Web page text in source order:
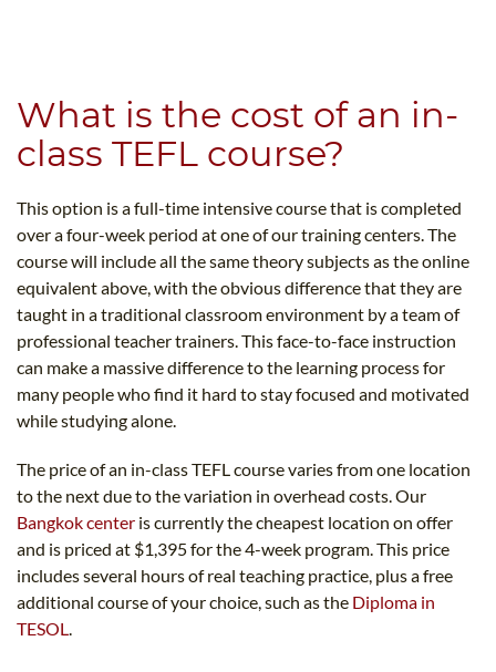
What is the cost of an in-
class TEFL course?
This option is a full-time intensive course that is completed
over a four-week period at one of our training centers. The
course will include all the same theory subjects as the online
equivalent above, with the obvious difference that they are
taught in a traditional classroom environment by a team of
professional teacher trainers. This face-to-face instruction
can make a massive difference to the learning process for
many people who find it hard to stay focused and motivated
while studying alone.
The price of an in-class TEFL course varies from one location
to the next due to the variation in overhead costs. Our
Bangkok center is currently the cheapest location on offer
and is priced at $1,395 for the 4-week program. This price
includes several hours of real teaching practice, plus a free
additional course of your choice, such as the Diploma in
TESOL.
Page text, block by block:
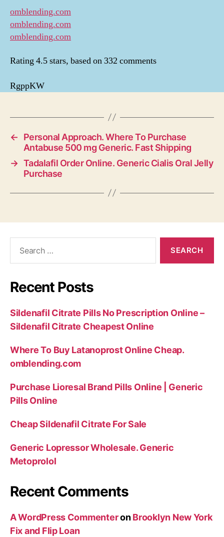
omblending.com
omblending.com
omblending.com
Rating 4.5stars, based on332 comments
RgppKW
←
Personal Approach. Where To Purchase
Antabuse 500 mg Generic. Fast Shipping
→ Tadalafil Order Online. Generic Cialis Oral Jelly
Purchase
Recent Posts
Sildenafil Citrate Pills No Prescription Online –
Sildenafil Citrate Cheapest Online
Where To Buy Latanoprost Online Cheap.
omblending.com
Purchase Lioresal Brand Pills Online | Generic
Pills Online
Cheap Sildenafil Citrate For Sale
Generic Lopressor Wholesale. Generic
Metoprolol
Recent Comments
A WordPress CommenteronBrooklyn New York
Fix and Flip Loan
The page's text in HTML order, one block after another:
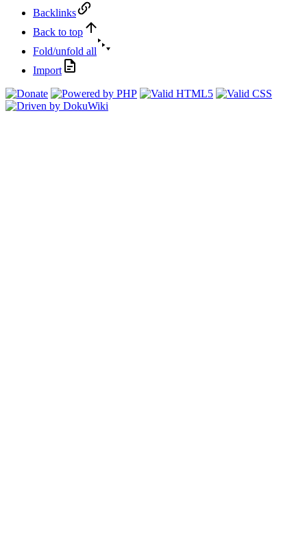
Backlinks
Back to top
Fold/unfold all
Import

- _Try it_:
Where a picture appears, omit it; otherwise reproduce each line above from the first to the one with "Recent Comments", inclusive.

- _Solution_:
Web page text in source order:
What is the cost of an in-
class TEFL course?
This option is a full-time intensive course that is completed
over a four-week period at one of our training centers. The
course will include all the same theory subjects as the online
equivalent above, with the obvious difference that they are
taught in a traditional classroom environment by a team of
professional teacher trainers. This face-to-face instruction
can make a massive difference to the learning process for
many people who find it hard to stay focused and motivated
while studying alone.
The price of an in-class TEFL course varies from one location
to the next due to the variation in overhead costs. Our
Bangkok center is currently the cheapest location on offer
and is priced at $1,395 for the 4-week program. This price
includes several hours of real teaching practice, plus a free
additional course of your choice, such as the Diploma in
TESOL.
Page text, block by block:
omblending.com
omblending.com
omblending.com
Rating 4.5stars, based on332 comments
RgppKW
←
Personal Approach. Where To Purchase
Antabuse 500 mg Generic. Fast Shipping
→ Tadalafil Order Online. Generic Cialis Oral Jelly
Purchase
Recent Posts
Sildenafil Citrate Pills No Prescription Online –
Sildenafil Citrate Cheapest Online
Where To Buy Latanoprost Online Cheap.
omblending.com
Purchase Lioresal Brand Pills Online | Generic
Pills Online
Cheap Sildenafil Citrate For Sale
Generic Lopressor Wholesale. Generic
Metoprolol
Recent Comments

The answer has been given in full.